In Windows explorer, use to be a far more intelligent file manager, can create my own directories, sub directories, and even sub-sub directories using the album names. With the Cruze, look for folder view, then the name of the author, then the name of the album, then even the name of the song I want to hear. Cruze has a great MP3 player.

Or just hit play all and see what comes up next.


----------



## NYCruizer (Jul 10, 2013)

I put a USB stick in mine the other day - after listening to an album, I switched over to XM. When I got to my destination I pulled the stick out and noticed it was pretty hot - I've never noticed a USB stick get hot like that. I wonder whether there's a problem with the USB line.


----------



## Jim Frye (Mar 16, 2011)

OP: In addition to doing a complete, hard format of the flash drive in FAT32, make sure there is nothing in the root directory of the drive. Some manufacturers put/hide software there and if it is present, it can cause car audio systems not to be able to read the device. I've seen many forum posts complaining of issues with PNY drives. For me, I've had no issues with SanDisk Cruzer drives of any size. I take the extra step and use CCleaner to wipe the entire drive prior to using my PC to format the stick to FAT32.

I think the problem with some sticks not being usable in auto systems is that the sticks are different internally, and automotive firmware can not handle the differences the way a PC operating system can. Often the ultimate fix is to try a different brand of flash drive.

Added thought again. Make sure the tracks you are putting on the stick are in a format that the audio system itself supports. I seem to remember it is stated in the OM.


----------



## NickD (Dec 10, 2011)

NYCruizer said:


> I put a USB stick in mine the other day - after listening to an album, I switched over to XM. When I got to my destination I pulled the stick out and noticed it was pretty hot - I've never noticed a USB stick get hot like that. I wonder whether there's a problem with the USB line.


Or more likely, with the stick itself. Try it in your computer.


----------



## NYCruizer (Jul 10, 2013)

NickD said:


> Or more likely, with the stick itself. Try it in your computer.


Not a problem in either of my PC's, my laptop nor my Raspberry Pi running OpenElec. To test your theory, I plugged it into my main PC and transferred 10Gb of MP4 videos while playing the same album. The stick did warm up a few degrees but cooled back down after the transfer while still plugged in. While plugged into the Cruze it was warmer even though it hadn't been accessed in over 40 minutes and the compartment in the armrest was cool.


----------



## NickD (Dec 10, 2011)

One thing I have is no shortage of USB junk, cut the end of a cable from an old mouse and removed the socket from a worthless main board and soldered the pins to that. cut the cable in two, took a small piece of pegboard with four pins on it so I can connect a voltmeter to the two outside pins.

Maybe they make something like this, didn't look but all of a ten minute project.
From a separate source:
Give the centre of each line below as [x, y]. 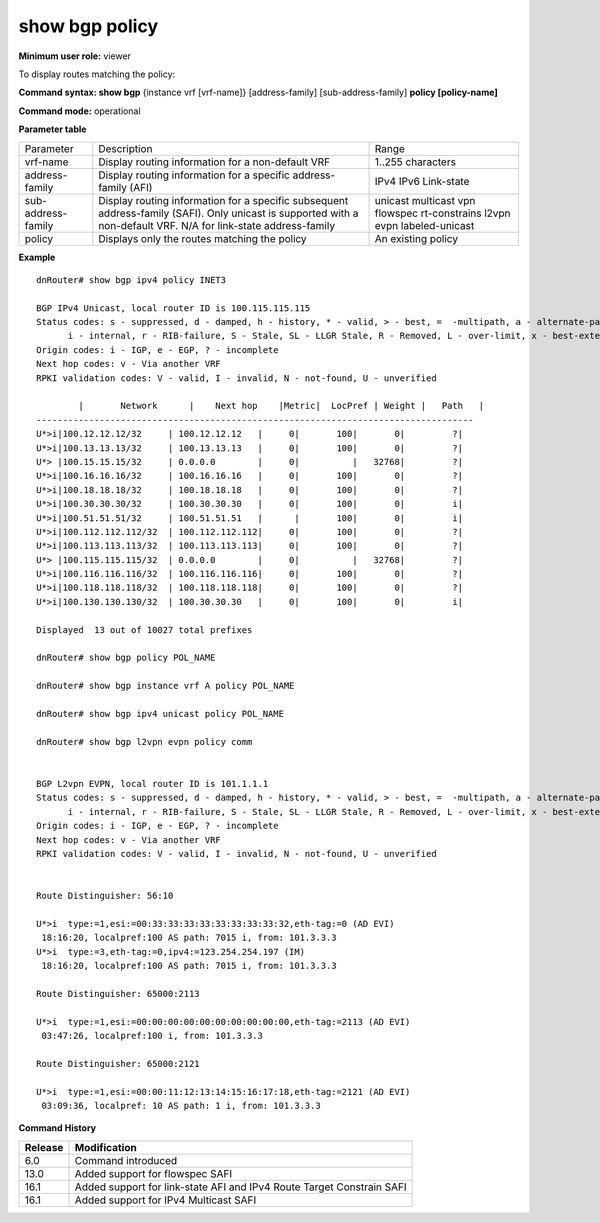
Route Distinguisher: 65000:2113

With the device plugged in to the suspected port, and in this case your flash drive. Would expect to read 4.9 to 5.1V with a voltmeter under load. Also good to use on your computer because not all the USB ports output the same current. Can find the pinouts in a zillion places on the web. This is just one, Pinout - Wikipedia, the free encyclopedia.

Either an over or under voltage can cause a drive to overheat. And may even have to try a different drive. If the problem is with the source, have to see your dealer. Or just do that, that do have a kit for testing the USB output.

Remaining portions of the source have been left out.